I am still missing how I can use my journaling_insert as index and the different records as insert record. Could you guys support me in that?

RainTown · March 12, 2025, 7:41pm

Different elasticsearch endpoints expect different input. You probably dont need the

 { "index" : { "_index" : "journaling_insert"}}

parts, just the documents. But still, you need do something similar with the http input to push just the documents to the elasticsearch output.

If you change your Delphi application to POST one document at a time to the HTTP endpoint then something like this will work:

input {
  http { host => "0.0.0.0" port => "8080" }
}
filter {
  json {
   source => "message" remove_field => "message" remove_field => "host" remove_field => "headers" remove_field => "@timestamp" remove_field => "@version"
 }
}
output {
 file { path => "/tmp/debug.txt" }
 elasticsearch { hosts=>["localhost:9200"] index=>"new_index" }
}

NOTE: I am not claiming this is the optimal approach.

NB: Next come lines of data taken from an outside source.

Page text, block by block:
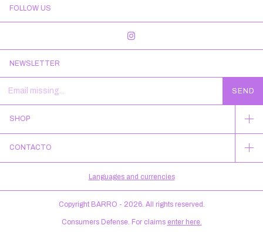
FOLLOW US
NEWSLETTER
SHOP
CONTACTO
Languages and currencies
Copyright BARRO - 2026. All rights reserved.
Consumers Defense. For claims enter here.

Lets go through the 3 phases

input: your document (singular) arrives the HTTP port, here port 8080, path does not matter. That received document is effectively stored into message inside a larger document, alongside various other fields like HTTP headers, methods, etc.

filter: this part essentially extracts the original document from the field message, and then throws away the message and rest of the fields.

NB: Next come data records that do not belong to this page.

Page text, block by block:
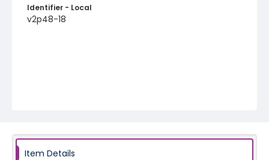
Identifier - Local
v2p48-18
Item Details
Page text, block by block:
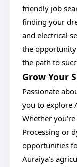
friendly job
finding your
and electrical
the
the path to
Grow Your
Passionate
you to explore
Whether
Processing or
opportunities
Auraiya's
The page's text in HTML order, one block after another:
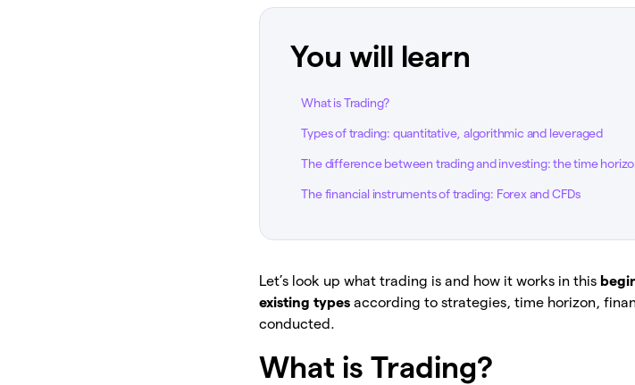
You will learn
What is Trading?
Types of trading: quantitative, algorithmic and leveraged
The difference between trading and investing: the time
The financial instruments of trading: Forex and CFDs
Let’s look up what trading is and how it works in this
existing typesaccording to strategies, time horizon,
conducted.
What is Trading?

output: this document is added to the (logstash internal) Q of docs to be indexed to elasticsearch. At some later time point (but within a very short time interval) elasticsearch will index all the docs in its current Q into the new_index index. Note logstash itself uses the _bulk endpoint by default.

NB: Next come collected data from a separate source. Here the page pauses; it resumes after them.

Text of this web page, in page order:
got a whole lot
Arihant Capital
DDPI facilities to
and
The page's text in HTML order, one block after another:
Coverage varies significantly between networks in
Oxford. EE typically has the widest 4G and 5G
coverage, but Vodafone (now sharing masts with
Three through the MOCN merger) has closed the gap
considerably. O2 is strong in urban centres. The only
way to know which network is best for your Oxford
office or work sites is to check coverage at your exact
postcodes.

So I tested the above config this way - I have your original docs stored in a file, the actual docs are lines 2 and 4. So I send the, line 2 and then line 4, to the HTTP input (port 8080 in my case) and they get stored into the index new_index.

$ cat sample.json
{ "index" : { "_index" : "new_index"}}
{"REMOTEIP":"1.111.1.11","CHAINCODE":"8971","EVENTID":"16","STOREATTRIBUTE3":"Passed Value","DATETIME":"2025-03-07T19:14:58.400","STOREATTRIBUTE2":"StoreDB Value","STOREATTRIBUTE4":"StoreDB Value","STOREATTRIBUTE5":"StoreDB Value","FLSECURITY":{"SID":"1111"},"FLCUSTOMER":{"FIRSTNAME":"Gandalf","LASTNAME":"the Grey"}}
{ "index" : { "_index" : "new_index"}}
{"REMOTEIP":"1.111.1.11","CHAINCODE":"8971","EVENTID":"17","DRAWERIDENT":"test","DATETIME":"2025-03-07T19:14:58.400","STOREATTRIBUTE2":"StoreDB Value","STOREATTRIBUTE3":"StoreDB Value","STOREATTRIBUTE4":"StoreDB Value","STOREATTRIBUTE5":"StoreDB Value","FLTRANSACTIONATTRIBUTES":{"INVOICENUMBER":"1111"},"FLCUSTOMER":{"FIRSTNAME":"Gandalf","LASTNAME":"the Grey"}}

$ sed -n 2p sample.json | curl -s http://localhost:8080 --data-binary @- && echo $?
ok0

$ sed -n 4p sample.json | curl -s http://localhost:8080 --data-binary @- && echo $?
ok0

$  curl -s  http://localhost:9200/new_index/_search | jq -Sc ".hits.hits[]._source"
{"CHAINCODE":"8971","DATETIME":"2025-03-07T19:14:58.400","EVENTID":"16","FLCUSTOMER":{"FIRSTNAME":"Gandalf","LASTNAME":"the Grey"},"FLSECURITY":{"SID":"1111"},"REMOTEIP":"1.111.1.11","STOREATTRIBUTE2":"StoreDB Value","STOREATTRIBUTE3":"Passed Value","STOREATTRIBUTE4":"StoreDB Value","STOREATTRIBUTE5":"StoreDB Value"}
{"CHAINCODE":"8971","DATETIME":"2025-03-07T19:14:58.400","DRAWERIDENT":"test","EVENTID":"17","FLCUSTOMER":{"FIRSTNAME":"Gandalf","LASTNAME":"the Grey"},"FLTRANSACTIONATTRIBUTES":{"INVOICENUMBER":"1111"},"REMOTEIP":"1.111.1.11","STOREATTRIBUTE2":"StoreDB Value","STOREATTRIBUTE3":"StoreDB Value","STOREATTRIBUTE4":"StoreDB Value","STOREATTRIBUTE5":"StoreDB Value"}

I am sure there is a not very complex way to handle multiple documents at once, i.e. sending multiple docs to HTTP endpoint at same time, but ... I didn't have time to figure that out.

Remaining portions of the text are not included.